Philosophical Monotheism

Biblical and Hellenistic philosophical monotheism were unified in their rejection of myth and polytheism. But the direction of their critique was different. For Plato and Platonism, the world of sensible things and change is a distraction: “Physical sensations and poetical imitations of them enslave the mind in the world of change and subject to its flux. But rational contemplation of what is really real, above and beyond all change and becoming, exalts the thinker beyond this apparent world and satisfies the desire to understand why things must be as they are. In rational contemplation of purified concepts, the philosopher even may be said to participate in eternity, no longer a slave, tossed here and there by ever sense experience, without any knowledge of the abiding form of reality” (Hinlicky, Divine Complexity: The Rise of Creedal Christianity , 174-5).

In this stability, the philosopher becomes like God, the God who is “eminently Mind.” He must be Mind because he is certainly not material, and being Mind is the only possible alternative to being matter (175). God is known negatively, as the negation of everything that is characteristic of sensible reality. For philosophical monotheism, union with God means becoming “indestructible as God is thought to be by removal from relationships with others and the world and indeed one’s own body” (178).

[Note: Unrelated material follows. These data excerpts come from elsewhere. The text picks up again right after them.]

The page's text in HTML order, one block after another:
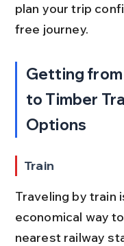
plan your trip
free journey.
Getting from
to Timber
Options
Train
Traveling by train
economical way
nearest railway
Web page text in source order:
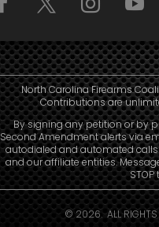
North Carolina Firearms
Contributions are
By signing any petition or by
Second Amendment alerts via
autodialed and automated
and our affiliate entities.
© 2026. ALL RIGHTS
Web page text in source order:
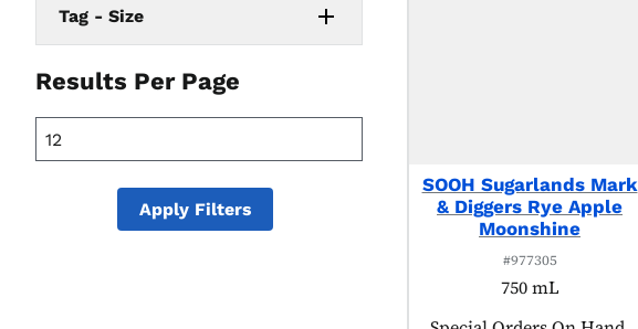
Tag - Size
Results Per Page
Apply Filters
SOOH Sugarlands Mark
& Diggers Rye Apple
Moonshine
#977305
750 mL
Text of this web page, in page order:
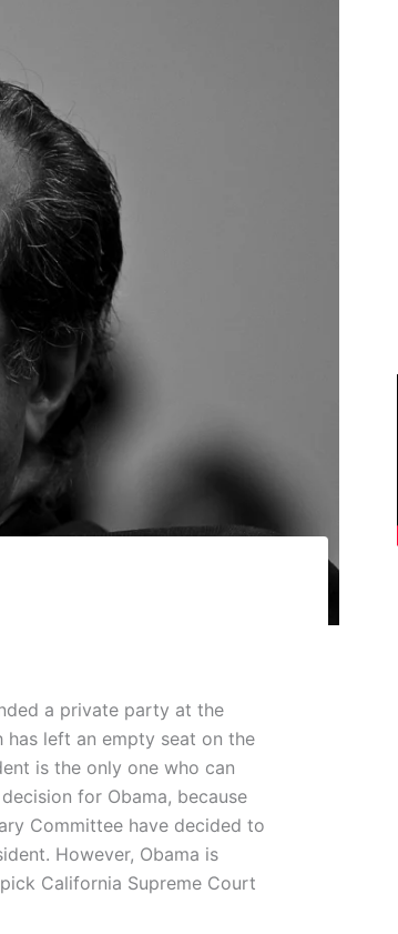
a private party at the
has left an empty seat on the
is the only one who can
for Obama, because
Committee have decided to
However, Obama is
California Supreme Court
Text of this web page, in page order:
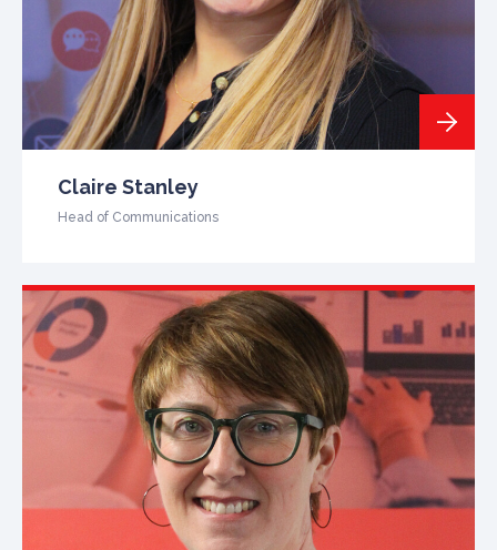
Claire Stanley
Head of Communications
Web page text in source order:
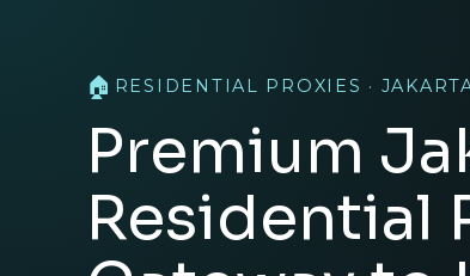
🏠 RESIDENTIAL PROXIES ·
Premium
Residential
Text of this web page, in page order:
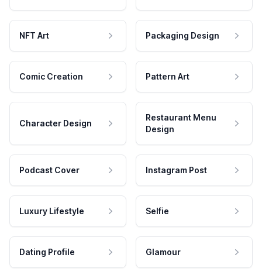
NFT Art Packaging Design
Comic Creation Pattern Art
Character Design
Restaurant Menu
Design
Podcast Cover Instagram Post
Luxury Lifestyle Selfie
Dating Profile Glamour
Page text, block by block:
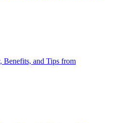
Benefits, and Tips from
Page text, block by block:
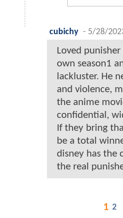
cubichy - 5/28/
Loved
own season1
lackluster. He
and violence,
the anime
confidential,
If they bring
be a total
disney has the
the real
1 2
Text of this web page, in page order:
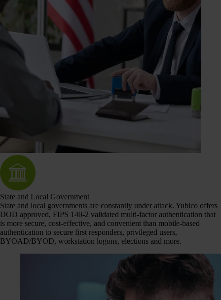
State and Local Government
State and local governments are constantly under attack. Yubico offers
DOD approved, FIPS 140-2 validated multi-factor authentication that
is more secure, cost-effective, and convenient than mobile-based
authentication to secure first responders, privileged users,
BYOAD/BYOD, workstation logons, elections and more.
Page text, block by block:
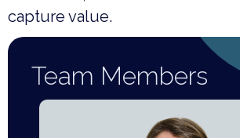
capture value.
Team Members
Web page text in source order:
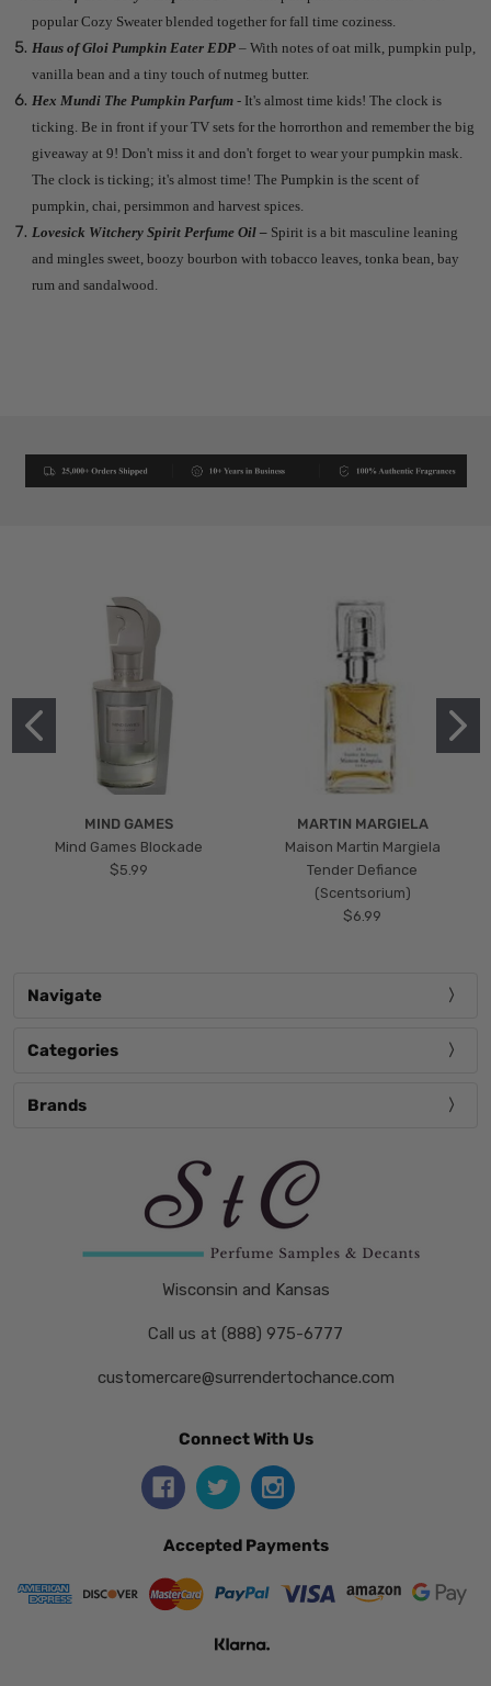
popular Cozy Sweater blended together for fall time coziness.
Haus of Gloi Pumpkin Eater EDP– With notes of oat milk, pumpkin pulp,
vanilla bean and a tiny touch of nutmeg butter.
Hex Mundi The Pumpkin Parfum- It's almost time kids! The clock is
ticking. Be in front if your TV sets for the horrorthon and remember the big
giveaway at 9! Don't miss it and don't forget to wear your pumpkin mask.
The clock is ticking; it's almost time! The Pumpkin is the scent of
pumpkin, chai, persimmon and harvest spices.
Lovesick Witchery Spirit Perfume Oil – Spirit is a bit masculine leaning
and mingles sweet, boozy bourbon with tobacco leaves, tonka bean, bay
rum and sandalwood.
MIND GAMES
Mind Games Blockade
$5.99
MARTIN MARGIELA
Maison Martin Margiela
Tender Defiance
(Scentsorium)
$6.99
Navigate
Categories
Brands
Wisconsin and Kansas
Call us at (888) 975-6777
customercare@surrendertochance.com
Connect With Us
Accepted Payments
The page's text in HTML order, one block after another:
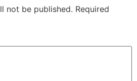
not be published. Required
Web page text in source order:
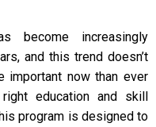
become increasingly
and this trend doesn’t
now than ever
education and skill
program is designed to
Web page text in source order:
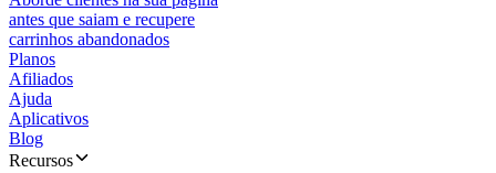
antes que saiam e recupere
carrinhos abandonados
Planos
Afiliados
Ajuda
Aplicativos
Blog
Recursos
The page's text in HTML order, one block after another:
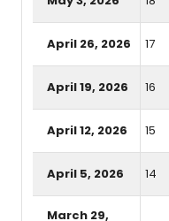
April 26, 2026 17
April 19, 2026 16
April 12, 2026 15
April 5, 2026 14
March 29,
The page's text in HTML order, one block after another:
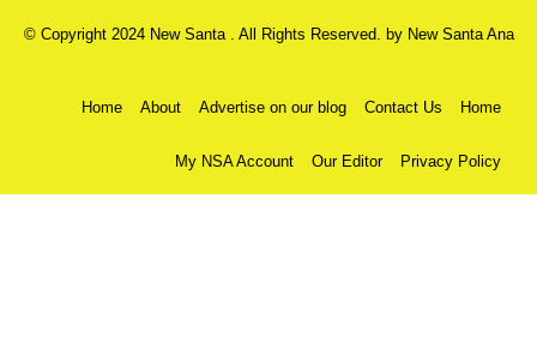
© Copyright 2024 New Santa . All Rights Reserved. by New Santa Ana
Home About Advertise on our blog Contact Us Home
My NSA Account Our Editor Privacy Policy
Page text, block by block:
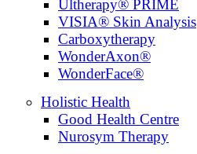
Ultherapy® PRIME
VISIA® Skin Analysis
Carboxytherapy
WonderAxon®
WonderFace®
Holistic Health
Good Health Centre
Nurosym Therapy
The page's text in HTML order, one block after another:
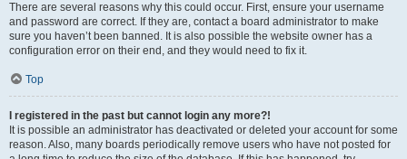
There are several reasons why this could occur. First, ensure your username
and password are correct. If they are, contact a board administrator to make
sure you haven’t been banned. It is also possible the website owner has a
configuration error on their end, and they would need to fix it.
Top
I registered in the past but cannot login any more?!
It is possible an administrator has deactivated or deleted your account for some
reason. Also, many boards periodically remove users who have not posted for
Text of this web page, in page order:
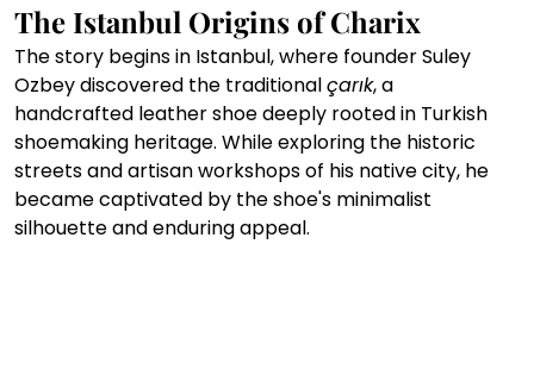
The Istanbul Origins of Charix
The story begins in Istanbul, where founder Suley
Ozbey discovered the traditional çarık, a
handcrafted leather shoe deeply rooted in Turkish
shoemaking heritage. While exploring the historic
streets and artisan workshops of his native city, he
became captivated by the shoe's minimalist
silhouette and enduring appeal.
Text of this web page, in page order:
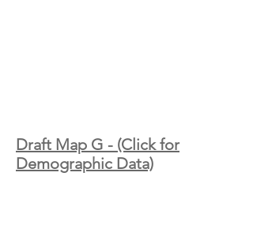
Draft Map G - (Click for
Demographic Data)
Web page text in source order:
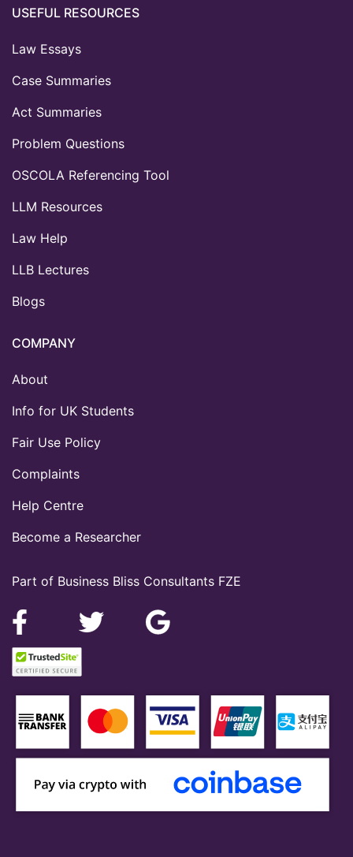
Part of Business Bliss Consultants FZE
USEFUL RESOURCES
Law Essays
Case Summaries
Act Summaries
Problem Questions
OSCOLA Referencing Tool
LLM Resources
Law Help
LLB Lectures
Blogs
COMPANY
About
Info for UK Students
Fair Use Policy
Complaints
Help Centre
Become a Researcher
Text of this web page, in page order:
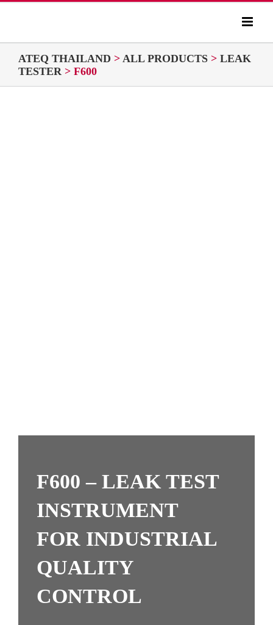
Skip
ATEQ THAILAND > ALL PRODUCTS > LEAK
TESTER > F600
F600 – LEAK TEST
INSTRUMENT
FOR INDUSTRIAL
QUALITY
CONTROL

This program contains “the seeds of its own cancellation.” Negative theology “was driven by an insatiable quest to attain to ‘God beyond God’ – beyond being as well as becoming, beyond mind as well as matter – to the point where God becomes indistinguishable from nothing.” Following Jenson, Hinlicky suggests that modern atheism is the culmination of “the historical journey of negative theology through Western civilization” (176).